## What you need to do
Your task is to reproduce exactly the lines that run from the beginning of the data through the line where "10,000 fewer patients had surgery" appears.

[Start of section]

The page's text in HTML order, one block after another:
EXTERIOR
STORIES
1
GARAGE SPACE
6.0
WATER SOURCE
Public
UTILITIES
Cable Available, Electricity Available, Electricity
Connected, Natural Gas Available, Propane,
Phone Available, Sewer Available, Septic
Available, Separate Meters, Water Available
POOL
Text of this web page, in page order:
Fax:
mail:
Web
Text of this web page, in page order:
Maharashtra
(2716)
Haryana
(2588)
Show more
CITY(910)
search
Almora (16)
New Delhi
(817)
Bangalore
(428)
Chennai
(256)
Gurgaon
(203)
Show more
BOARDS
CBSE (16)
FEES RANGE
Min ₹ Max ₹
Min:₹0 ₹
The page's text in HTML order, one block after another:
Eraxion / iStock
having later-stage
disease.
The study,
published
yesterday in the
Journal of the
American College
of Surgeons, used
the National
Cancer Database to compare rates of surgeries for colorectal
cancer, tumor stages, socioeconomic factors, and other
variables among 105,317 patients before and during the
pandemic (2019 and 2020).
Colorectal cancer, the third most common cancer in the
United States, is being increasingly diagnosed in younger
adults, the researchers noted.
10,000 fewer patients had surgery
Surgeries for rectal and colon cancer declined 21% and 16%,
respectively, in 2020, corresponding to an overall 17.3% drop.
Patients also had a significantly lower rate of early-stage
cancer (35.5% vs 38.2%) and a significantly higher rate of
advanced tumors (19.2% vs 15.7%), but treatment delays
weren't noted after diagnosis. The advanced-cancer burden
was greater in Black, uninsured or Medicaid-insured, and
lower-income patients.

[End of section]

## Task output
The page's text in HTML order, one block after another:
EXTERIOR
STORIES
1
GARAGE SPACE
6.0
WATER SOURCE
Public
UTILITIES
Cable Available, Electricity Available, Electricity
Connected, Natural Gas Available, Propane,
Phone Available, Sewer Available, Septic
Available, Separate Meters, Water Available
POOL
Text of this web page, in page order:
Fax:
mail:
Web
Text of this web page, in page order:
Maharashtra
(2716)
Haryana
(2588)
Show more
CITY(910)
search
Almora (16)
New Delhi
(817)
Bangalore
(428)
Chennai
(256)
Gurgaon
(203)
Show more
BOARDS
CBSE (16)
FEES RANGE
Min ₹ Max ₹
Min:₹0 ₹
The page's text in HTML order, one block after another:
Eraxion / iStock
having later-stage
disease.
The study,
published
yesterday in the
Journal of the
American College
of Surgeons, used
the National
Cancer Database to compare rates of surgeries for colorectal
cancer, tumor stages, socioeconomic factors, and other
variables among 105,317 patients before and during the
pandemic (2019 and 2020).
Colorectal cancer, the third most common cancer in the
United States, is being increasingly diagnosed in younger
adults, the researchers noted.
10,000 fewer patients had surgery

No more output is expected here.